I laughed. “My brother and I just started this horrific all-liquid diet. And if we don’t start charting a little progress”—I patted the box—“we’re definitely jumping off that bridge.”
Shouldering his beer, the guy followed me outside and offered to help load the scale in the car. A farmer, I guessed, brawny enough that, if agriculture hadn’t grown so mechanized, he’d have been quite a hunk. “Keep the faith, ma’am,” he said, closing the trunk; he must have glimpsed Edison’s mounded outline in the passenger seat. “But don’t you forget—the right to lie to yourself is what makes this a free country!”
“Doesn’t anyone in this place ever
shut up
?” Edison groused when he was gone. “Everywhere we go, in five seconds a new yokel is your best friend. Jesus, at least in New York total strangers don’t yak your head off.”
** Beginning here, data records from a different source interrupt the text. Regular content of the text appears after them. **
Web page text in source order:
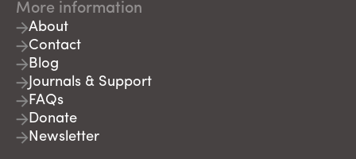
More information
About
Contact
Blog
Journals & Support
FAQs
Donate
Newsletter
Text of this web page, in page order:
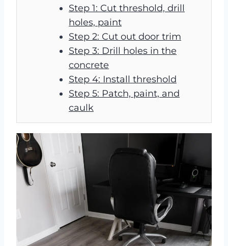
Step 1: Cut threshold, drill
holes, paint
Step 2: Cut out door trim
Step 3: Drill holes in the
concrete
Step 4: Install threshold
Step 5: Patch, paint, and
caulk
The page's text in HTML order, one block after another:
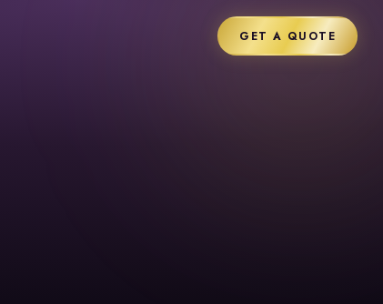
GET A QUOTE
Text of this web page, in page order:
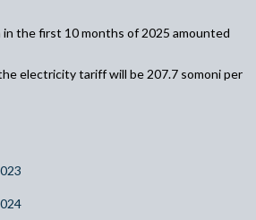
the first 10 months of 2025 amounted
electricity tariff will be 207.7 somoni per
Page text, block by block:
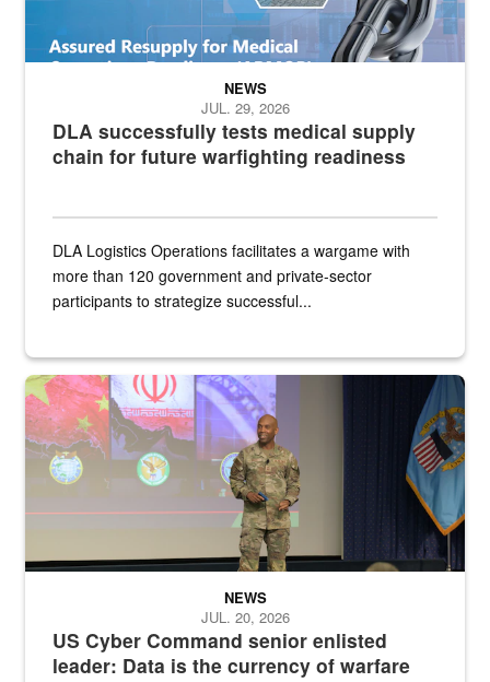
DLA successfully tests medical supply
chain for future warfighting readiness
NEWS
JUL. 29, 2026
DLA Logistics Operations facilitates a wargame with
more than 120 government and private-sector
participants to strategize successful...
Air Force Chief Master Sgt. Kenneth Bruce speaks onstage with
US Cyber Command senior enlisted
leader: Data is the currency of warfare
NEWS
JUL. 20, 2026

At some point I might defend Iowans’ conviviality as making the most mundane transactions rich, personal, and satisfying, but now was not the time.
I
called home later that afternoon and got Cody. “I don’t care what Dad and Tanner say,” she said quietly. “I think what you’re doing is wonderful.”
I put Edison on, and for once Cody did most of the talking. When he got off, he was abashed and at a loss for words. I asked what she’d said. “Teenage girls should never be given access to the fucking Internet,” he grumbled. “She’s been doing searches. On obesity. So it was all this ‘I love you, Uncle Edison’ stuff and ‘Mom is giving you this big chance and if you don’t take it you’re gonna die.’ I’d heard about all the badgering kids do when their parents smoke. Same thing. It’s unbearable. It’s fucking blackmail.”
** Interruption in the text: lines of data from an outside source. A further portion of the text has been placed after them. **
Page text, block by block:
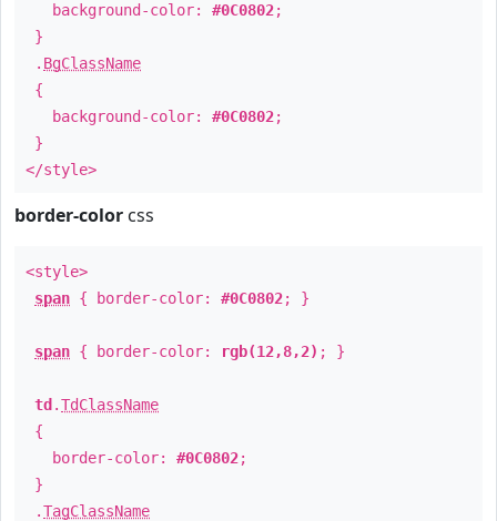
background-color: #0C0802;
}
. BgClassName
{
background-color: #0C0802;
}
</style>
border-color css
<style>
span { border-color: #0C0802; }
span { border-color: rgb(12,8,2) ; }
td .TdClassName
{
border-color: #0C0802;
}
.TagClassName
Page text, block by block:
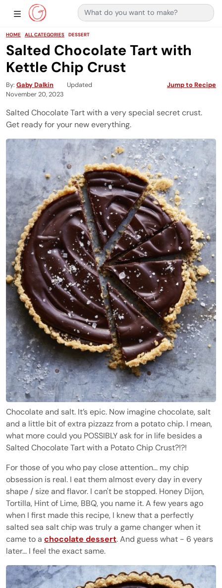
Main Navigation
Show Sidebar Navigation
Search for:
HOME ALL CATEGORIES DESSERT
Salted Chocolate Tart with
Kettle Chip Crust
By Gaby Dalkin
Updated
November 20, 2023
Jump to Recipe
Salted Chocolate Tart with a very special secret crust.
Get ready for your new everything.
Chocolate and salt. It’s epic. Now imagine chocolate, salt
and a little bit of extra pizzazz from a potato chip. I mean,
what more could you POSSIBLY ask for in life besides a
Salted Chocolate Tart with a Potato Chip Crust?!?!
For those of you who pay close attention... my chip
obsession is real. I eat them almost every day in every
shape / size and flavor. I can't be stopped. Honey Dijon,
Tortilla, Hint of Lime, BBQ, you name it. A few years ago
when I first made this recipe, I knew that a perfectly
salted sea salt chip was truly a game changer when it
came to a chocolate dessert. And guess what - 6 years
later... I feel the exact same.

At six p.m. we went to see a film, and I don’t remember what we saw. All I can remember is the thick fug of artificially buttered popcorn. When following the BPSP program (which we had started calling “Blip-Sup”), smell is so intense that I worried whether we could ingest some fraction of the 1,500 calories in a large bucket through our noses. Torn on whether inhaling the theater’s salty infusion was a joy or a torture, I would soon conclude that, if you ever had a choice between the two, you picked joy.
That night the TV—a little 24-inch LED, though Edison had rooted for a monster 65-inch plasma—still hadn’t been delivered. At least the twin recliners had arrived, so we didn’t have to pick up my brother’s story where we’d left off while sprawled on the floor.
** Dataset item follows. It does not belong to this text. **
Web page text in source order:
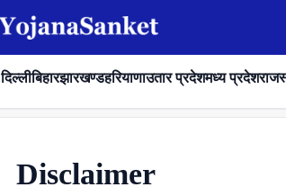
दिल्लीबिहारझारखण्डहरियाणाउतार प्रदेशमध्य प्रदेश
Disclaimer
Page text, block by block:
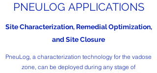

During that second day, when I wasn’t concocting recipes in my head—adding cranberries to cornbread, or doctoring ground lamb patties with fennel and paprika—I’d been reflecting on what little Edison had told me so far. Professionally, he’d struggled more than he’d ever let on. I’d been self-indulgent. I wanted to revere my brother, and in the service of that reverence had for years taken his braggadocio at face value.